■ TASK TO CARRY OUT: Your answer must be every line of the data that holds the string "self".

■ INPUT:
********************
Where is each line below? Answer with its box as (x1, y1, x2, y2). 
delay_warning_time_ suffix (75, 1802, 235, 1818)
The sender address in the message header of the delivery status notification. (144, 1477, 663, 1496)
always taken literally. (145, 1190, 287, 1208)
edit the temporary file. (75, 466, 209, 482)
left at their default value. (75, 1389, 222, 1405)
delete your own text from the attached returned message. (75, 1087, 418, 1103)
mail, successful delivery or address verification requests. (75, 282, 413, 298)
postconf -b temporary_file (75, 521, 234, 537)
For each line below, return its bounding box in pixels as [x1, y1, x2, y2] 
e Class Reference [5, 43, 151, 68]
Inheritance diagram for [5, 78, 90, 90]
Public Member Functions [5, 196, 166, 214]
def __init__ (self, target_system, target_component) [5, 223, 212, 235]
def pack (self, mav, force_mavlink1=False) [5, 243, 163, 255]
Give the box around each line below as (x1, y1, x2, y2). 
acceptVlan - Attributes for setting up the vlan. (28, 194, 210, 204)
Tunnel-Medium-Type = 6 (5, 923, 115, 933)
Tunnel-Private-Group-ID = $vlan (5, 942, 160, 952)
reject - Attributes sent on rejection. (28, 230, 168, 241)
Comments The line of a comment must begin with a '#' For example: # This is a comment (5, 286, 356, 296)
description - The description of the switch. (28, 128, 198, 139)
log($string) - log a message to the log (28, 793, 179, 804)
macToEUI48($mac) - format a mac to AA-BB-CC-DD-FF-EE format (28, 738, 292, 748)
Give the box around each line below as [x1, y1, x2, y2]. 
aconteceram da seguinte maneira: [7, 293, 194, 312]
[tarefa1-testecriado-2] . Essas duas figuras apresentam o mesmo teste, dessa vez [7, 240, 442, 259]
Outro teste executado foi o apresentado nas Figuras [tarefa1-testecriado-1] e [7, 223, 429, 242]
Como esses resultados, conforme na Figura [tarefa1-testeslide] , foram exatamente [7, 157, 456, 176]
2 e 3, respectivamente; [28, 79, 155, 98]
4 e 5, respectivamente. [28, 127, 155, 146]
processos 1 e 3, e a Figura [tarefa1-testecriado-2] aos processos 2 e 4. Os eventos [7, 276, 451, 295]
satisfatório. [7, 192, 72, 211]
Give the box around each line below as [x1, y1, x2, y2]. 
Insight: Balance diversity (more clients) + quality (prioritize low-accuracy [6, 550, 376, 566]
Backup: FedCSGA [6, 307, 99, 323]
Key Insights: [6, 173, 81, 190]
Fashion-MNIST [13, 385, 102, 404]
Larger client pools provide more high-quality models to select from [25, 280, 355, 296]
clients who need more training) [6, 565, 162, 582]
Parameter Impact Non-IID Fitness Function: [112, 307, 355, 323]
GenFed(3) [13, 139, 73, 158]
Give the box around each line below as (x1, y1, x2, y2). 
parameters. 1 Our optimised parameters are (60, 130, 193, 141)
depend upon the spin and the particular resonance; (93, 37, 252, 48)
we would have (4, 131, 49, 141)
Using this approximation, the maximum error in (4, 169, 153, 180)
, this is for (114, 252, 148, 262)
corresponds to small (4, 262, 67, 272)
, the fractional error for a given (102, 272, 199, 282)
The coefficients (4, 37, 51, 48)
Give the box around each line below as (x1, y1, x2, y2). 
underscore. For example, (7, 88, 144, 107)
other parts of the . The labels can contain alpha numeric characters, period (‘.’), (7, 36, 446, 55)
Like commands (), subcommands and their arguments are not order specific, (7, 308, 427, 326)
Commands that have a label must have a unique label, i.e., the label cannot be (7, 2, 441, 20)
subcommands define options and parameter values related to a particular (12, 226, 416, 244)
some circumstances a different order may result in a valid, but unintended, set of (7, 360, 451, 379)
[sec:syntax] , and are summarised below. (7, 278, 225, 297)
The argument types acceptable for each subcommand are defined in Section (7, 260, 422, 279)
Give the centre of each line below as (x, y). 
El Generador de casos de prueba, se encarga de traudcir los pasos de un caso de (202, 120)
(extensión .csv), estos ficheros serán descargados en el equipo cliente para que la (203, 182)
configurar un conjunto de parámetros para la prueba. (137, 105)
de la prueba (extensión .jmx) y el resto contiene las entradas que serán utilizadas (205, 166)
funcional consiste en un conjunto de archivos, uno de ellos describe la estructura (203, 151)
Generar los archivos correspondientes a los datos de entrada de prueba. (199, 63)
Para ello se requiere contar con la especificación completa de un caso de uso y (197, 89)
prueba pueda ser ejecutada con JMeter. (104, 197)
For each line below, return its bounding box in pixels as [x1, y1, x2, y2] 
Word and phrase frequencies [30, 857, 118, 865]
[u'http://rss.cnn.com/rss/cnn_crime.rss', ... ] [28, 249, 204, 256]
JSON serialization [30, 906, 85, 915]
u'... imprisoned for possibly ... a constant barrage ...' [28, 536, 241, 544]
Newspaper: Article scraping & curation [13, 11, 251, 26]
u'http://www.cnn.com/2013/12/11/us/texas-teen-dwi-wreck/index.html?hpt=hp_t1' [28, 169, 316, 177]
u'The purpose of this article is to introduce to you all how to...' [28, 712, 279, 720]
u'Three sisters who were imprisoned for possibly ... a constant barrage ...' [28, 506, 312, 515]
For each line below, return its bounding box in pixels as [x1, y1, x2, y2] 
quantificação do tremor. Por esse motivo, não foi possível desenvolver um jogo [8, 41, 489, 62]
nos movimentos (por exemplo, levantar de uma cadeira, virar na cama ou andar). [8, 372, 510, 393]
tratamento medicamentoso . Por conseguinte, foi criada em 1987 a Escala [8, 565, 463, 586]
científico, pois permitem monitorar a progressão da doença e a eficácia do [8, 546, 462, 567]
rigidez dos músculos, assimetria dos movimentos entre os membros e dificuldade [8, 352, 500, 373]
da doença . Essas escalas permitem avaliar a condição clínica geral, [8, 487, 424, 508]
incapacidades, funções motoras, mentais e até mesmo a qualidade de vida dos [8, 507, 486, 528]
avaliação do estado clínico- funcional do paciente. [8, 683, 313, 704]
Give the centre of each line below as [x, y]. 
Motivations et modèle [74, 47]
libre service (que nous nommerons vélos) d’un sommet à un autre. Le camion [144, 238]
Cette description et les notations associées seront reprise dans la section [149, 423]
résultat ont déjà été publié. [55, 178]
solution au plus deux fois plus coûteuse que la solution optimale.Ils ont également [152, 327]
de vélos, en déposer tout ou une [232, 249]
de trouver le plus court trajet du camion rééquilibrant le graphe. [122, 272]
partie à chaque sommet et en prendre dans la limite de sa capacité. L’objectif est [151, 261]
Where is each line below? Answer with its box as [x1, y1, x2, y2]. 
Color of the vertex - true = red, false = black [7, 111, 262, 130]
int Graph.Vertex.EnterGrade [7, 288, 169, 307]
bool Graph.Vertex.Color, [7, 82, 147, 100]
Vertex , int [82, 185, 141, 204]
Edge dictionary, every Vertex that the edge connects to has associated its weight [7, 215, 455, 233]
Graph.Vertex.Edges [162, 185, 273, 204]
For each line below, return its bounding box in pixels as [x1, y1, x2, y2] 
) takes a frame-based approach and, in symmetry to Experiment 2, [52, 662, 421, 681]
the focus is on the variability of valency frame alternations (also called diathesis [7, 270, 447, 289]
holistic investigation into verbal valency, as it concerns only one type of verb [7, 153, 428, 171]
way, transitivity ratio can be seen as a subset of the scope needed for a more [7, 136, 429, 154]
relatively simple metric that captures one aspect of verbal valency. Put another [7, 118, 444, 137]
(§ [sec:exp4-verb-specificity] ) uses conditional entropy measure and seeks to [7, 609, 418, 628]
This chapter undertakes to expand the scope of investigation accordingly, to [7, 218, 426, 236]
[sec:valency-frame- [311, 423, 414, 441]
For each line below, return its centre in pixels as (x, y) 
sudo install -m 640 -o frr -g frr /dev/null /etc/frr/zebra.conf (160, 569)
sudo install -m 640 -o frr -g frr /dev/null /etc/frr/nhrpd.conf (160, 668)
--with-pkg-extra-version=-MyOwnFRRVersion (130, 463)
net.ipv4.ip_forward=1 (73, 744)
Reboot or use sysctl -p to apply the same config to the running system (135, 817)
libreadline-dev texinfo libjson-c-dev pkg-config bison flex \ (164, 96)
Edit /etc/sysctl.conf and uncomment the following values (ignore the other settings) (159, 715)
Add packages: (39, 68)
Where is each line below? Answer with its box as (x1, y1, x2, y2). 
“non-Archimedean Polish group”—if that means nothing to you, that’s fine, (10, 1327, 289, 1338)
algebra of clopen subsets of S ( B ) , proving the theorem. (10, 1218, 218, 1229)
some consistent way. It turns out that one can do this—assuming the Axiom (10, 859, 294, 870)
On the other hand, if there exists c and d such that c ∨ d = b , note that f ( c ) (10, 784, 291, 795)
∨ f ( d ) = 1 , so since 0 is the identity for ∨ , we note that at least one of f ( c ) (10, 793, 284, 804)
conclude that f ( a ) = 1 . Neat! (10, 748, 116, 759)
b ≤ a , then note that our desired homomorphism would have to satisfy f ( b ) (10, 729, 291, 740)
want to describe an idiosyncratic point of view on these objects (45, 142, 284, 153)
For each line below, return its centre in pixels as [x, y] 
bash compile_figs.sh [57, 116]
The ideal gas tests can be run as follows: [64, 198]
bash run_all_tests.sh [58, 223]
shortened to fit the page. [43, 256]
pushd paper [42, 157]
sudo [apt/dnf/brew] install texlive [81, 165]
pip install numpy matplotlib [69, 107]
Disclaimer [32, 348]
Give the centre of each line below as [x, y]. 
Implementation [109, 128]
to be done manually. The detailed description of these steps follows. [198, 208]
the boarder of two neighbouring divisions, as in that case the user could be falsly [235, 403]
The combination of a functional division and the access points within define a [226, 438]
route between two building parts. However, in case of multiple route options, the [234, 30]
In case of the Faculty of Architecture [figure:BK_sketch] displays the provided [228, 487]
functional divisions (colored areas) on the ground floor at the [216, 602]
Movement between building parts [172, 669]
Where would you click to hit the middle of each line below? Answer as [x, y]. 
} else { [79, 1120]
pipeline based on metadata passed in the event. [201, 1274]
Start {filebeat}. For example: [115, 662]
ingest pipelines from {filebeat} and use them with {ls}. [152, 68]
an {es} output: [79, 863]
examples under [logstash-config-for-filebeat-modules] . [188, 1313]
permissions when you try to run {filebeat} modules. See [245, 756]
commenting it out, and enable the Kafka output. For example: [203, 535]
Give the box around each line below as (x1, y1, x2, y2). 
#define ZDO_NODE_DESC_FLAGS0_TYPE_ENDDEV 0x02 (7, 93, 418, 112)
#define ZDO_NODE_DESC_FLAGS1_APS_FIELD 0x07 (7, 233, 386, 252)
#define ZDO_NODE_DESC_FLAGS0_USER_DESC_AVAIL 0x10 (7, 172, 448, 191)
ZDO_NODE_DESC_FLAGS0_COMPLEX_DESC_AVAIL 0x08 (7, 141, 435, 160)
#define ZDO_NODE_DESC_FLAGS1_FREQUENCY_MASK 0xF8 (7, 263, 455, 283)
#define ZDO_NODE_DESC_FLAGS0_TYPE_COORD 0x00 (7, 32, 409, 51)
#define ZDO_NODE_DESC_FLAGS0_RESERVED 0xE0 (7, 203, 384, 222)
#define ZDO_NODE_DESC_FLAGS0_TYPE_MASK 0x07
********************
■ WRITTEN RESPONSE:
def __init__ (self, target_system, target_component) [5, 223, 212, 235]
def pack (self, mav, force_mavlink1=False) [5, 243, 163, 255]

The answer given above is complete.